Some further avenues of research emerge from the limitations of this analysis. First, the analysis could be refined by unpacking material classes to identify substitutional effects among materials (Bithas and Kalimeris 2016). A more detailed analysis focusing on a sectoral level (Costantini et al. 2017) might identify the potential of EI in material usage reduction in different sectors. Generally, our results support the relevance of looking at specific technological domains and of accounting for effects along entire supply chains. Hence, there is a need for research that provides an in-depth analysis of the holistic effects of specific green technologies. Given the crucial relevance of scale effects in driving material usage, especially the political dimension needs to be taken into account when striving towards Sustainable Development. This involves the relevance of public policy and governance to support the development and spreading of green technologies, but also the key issue of avoiding rebound effects and growth as a consequence of technological progress (Aghion and Howitt 1998; Binswanger 2001; Freire-González 2017). If these are not sufficiently accounted for, the merits of EI are likely eaten up or even overcompensated for by scale effects.

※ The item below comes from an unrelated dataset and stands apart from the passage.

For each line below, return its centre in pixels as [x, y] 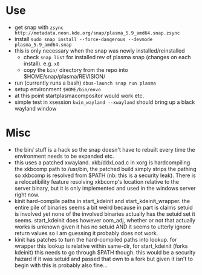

Despite these limitations, our results support the notion that environmental innovation can contribute to reducing material usage. Therefore, supporting environmental innovation and reducing environmentally harmful subsidies (Wilts and O’Brien 2019) could create a win–win situation. However, the holistic impacts of innovation should be taken into account, such as the long-term induced dynamics of EI, when being dealt with at the political level.

While the potential of environmental innovation to reduce environmental pressure may be far from being fully exploited, it cannot be ignored that technological advances have not as yet been able to solve our environmental issues. Rather, these issues tend to become more and more pressing. Simply hoping for future technological breakthroughs to solve our issues, would be unreasonable, if not reckless. Especially, given the limitations on decoupling (Cullen 2017; Georgescu-Roegen 1971; Meadows et al. 1972; Schramski et al. 2015), the pursuit of Sustainable Development calls for continuous adjustment and alignment with environmental necessities. Fundamental changes in lifestyles and societal structures may become inevitable and should be strengthened as required, in order to not realize too late that technology may not do the trick.